» **Exercise prompt**: Every line below that carries the word "include" needs to be copied.

Record set Block Start

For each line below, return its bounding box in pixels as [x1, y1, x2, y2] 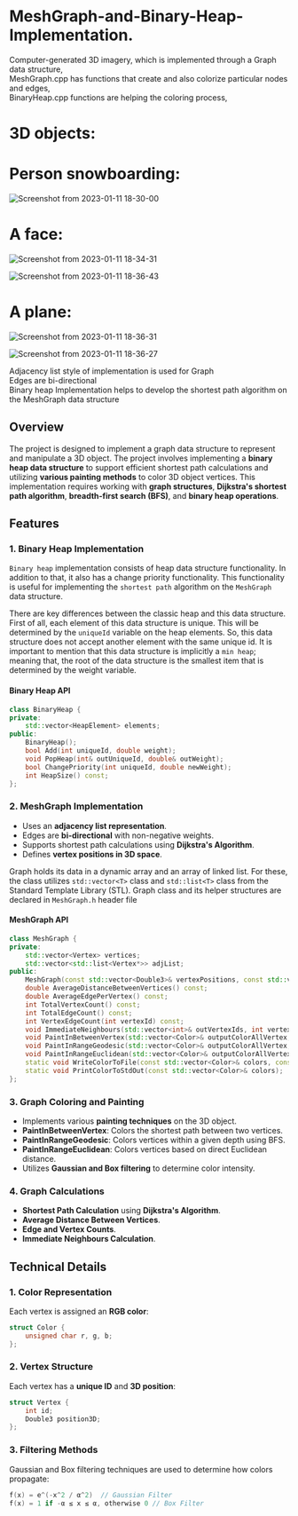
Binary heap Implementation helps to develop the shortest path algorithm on [9, 384, 288, 395]
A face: [9, 225, 64, 245]
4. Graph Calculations [9, 1185, 105, 1197]
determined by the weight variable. [9, 665, 137, 675]
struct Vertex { [9, 1398, 69, 1407]
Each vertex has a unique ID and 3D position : [9, 1380, 176, 1391]
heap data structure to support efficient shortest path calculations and [9, 462, 269, 472]
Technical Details [9, 1259, 107, 1275]
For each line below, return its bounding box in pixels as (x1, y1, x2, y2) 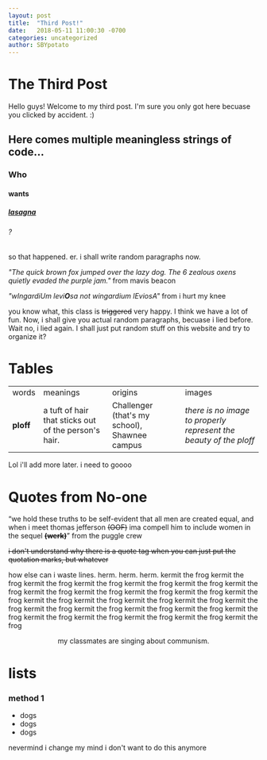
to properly (184, 415, 226, 426)
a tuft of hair (43, 405, 89, 416)
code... (8, 145, 45, 159)
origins (111, 387, 138, 398)
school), (111, 420, 143, 431)
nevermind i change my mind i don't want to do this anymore (8, 743, 207, 752)
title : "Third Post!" (8, 19, 83, 27)
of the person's (43, 425, 101, 436)
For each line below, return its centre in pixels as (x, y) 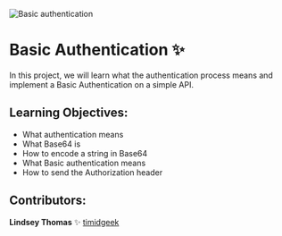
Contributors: (48, 201)
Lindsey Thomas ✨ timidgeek (64, 222)
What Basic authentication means (84, 163)
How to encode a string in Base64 (85, 153)
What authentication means (73, 134)
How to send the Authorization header (92, 172)
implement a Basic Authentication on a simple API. (102, 84)
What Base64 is (51, 144)
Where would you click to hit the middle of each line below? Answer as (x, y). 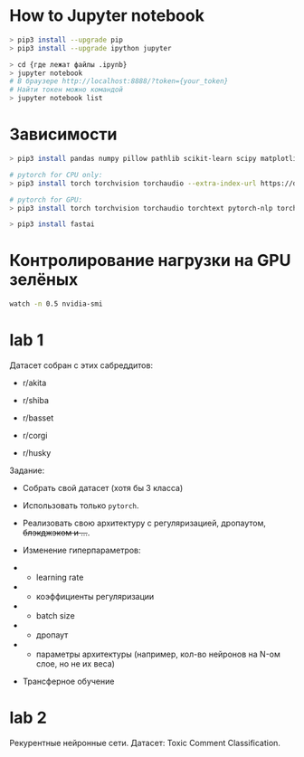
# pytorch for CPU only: (56, 175)
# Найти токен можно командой (66, 90)
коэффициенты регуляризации (95, 596)
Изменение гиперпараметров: (82, 550)
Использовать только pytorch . (81, 506)
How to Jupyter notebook (107, 16)
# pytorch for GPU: (46, 200)
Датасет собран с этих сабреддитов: (81, 365)
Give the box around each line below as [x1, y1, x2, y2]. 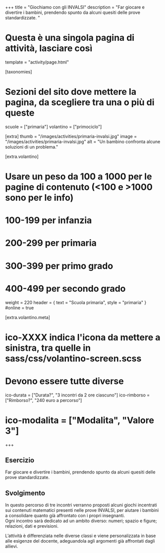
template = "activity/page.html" [5, 59, 69, 65]
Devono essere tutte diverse [5, 375, 124, 387]
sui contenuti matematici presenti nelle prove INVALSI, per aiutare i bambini [5, 507, 159, 513]
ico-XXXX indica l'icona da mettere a [5, 331, 161, 343]
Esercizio [5, 456, 35, 465]
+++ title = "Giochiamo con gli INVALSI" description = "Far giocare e [5, 4, 145, 10]
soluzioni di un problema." [5, 144, 58, 150]
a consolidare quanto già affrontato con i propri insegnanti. [5, 513, 125, 519]
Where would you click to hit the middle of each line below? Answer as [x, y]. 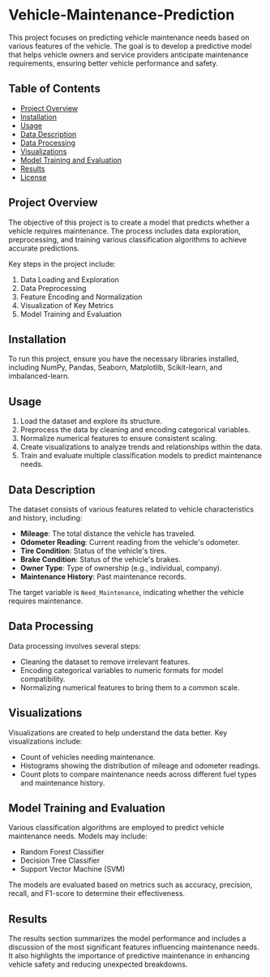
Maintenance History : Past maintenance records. [103, 576]
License [33, 177]
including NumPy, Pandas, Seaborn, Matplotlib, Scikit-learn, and [116, 367]
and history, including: [45, 518]
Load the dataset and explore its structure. [91, 421]
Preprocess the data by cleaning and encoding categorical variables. [135, 430]
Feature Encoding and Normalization [81, 297]
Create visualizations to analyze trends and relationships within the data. [141, 447]
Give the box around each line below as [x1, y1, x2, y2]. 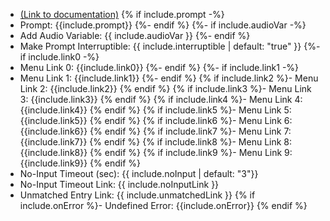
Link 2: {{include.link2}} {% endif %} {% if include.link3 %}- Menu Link [19, 83, 312, 94]
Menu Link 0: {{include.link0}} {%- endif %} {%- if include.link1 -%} [19, 62, 300, 73]
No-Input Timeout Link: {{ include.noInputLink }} [19, 179, 220, 190]
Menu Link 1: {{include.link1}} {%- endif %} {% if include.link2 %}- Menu [19, 72, 319, 84]
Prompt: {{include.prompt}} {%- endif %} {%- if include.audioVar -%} [19, 19, 307, 31]
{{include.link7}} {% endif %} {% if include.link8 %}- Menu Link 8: [19, 136, 293, 148]
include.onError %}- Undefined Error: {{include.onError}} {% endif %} [19, 200, 308, 211]
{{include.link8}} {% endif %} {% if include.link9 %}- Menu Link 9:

Record set Block End

» **Written solution**:
Link 2: {{include.link2}} {% endif %} {% if include.link3 %}- Menu Link [19, 83, 312, 94]
Menu Link 0: {{include.link0}} {%- endif %} {%- if include.link1 -%} [19, 62, 300, 73]
No-Input Timeout Link: {{ include.noInputLink }} [19, 179, 220, 190]
Menu Link 1: {{include.link1}} {%- endif %} {% if include.link2 %}- Menu [19, 72, 319, 84]
Prompt: {{include.prompt}} {%- endif %} {%- if include.audioVar -%} [19, 19, 307, 31]
{{include.link7}} {% endif %} {% if include.link8 %}- Menu Link 8: [19, 136, 293, 148]
include.onError %}- Undefined Error: {{include.onError}} {% endif %} [19, 200, 308, 211]
{{include.link8}} {% endif %} {% if include.link9 %}- Menu Link 9:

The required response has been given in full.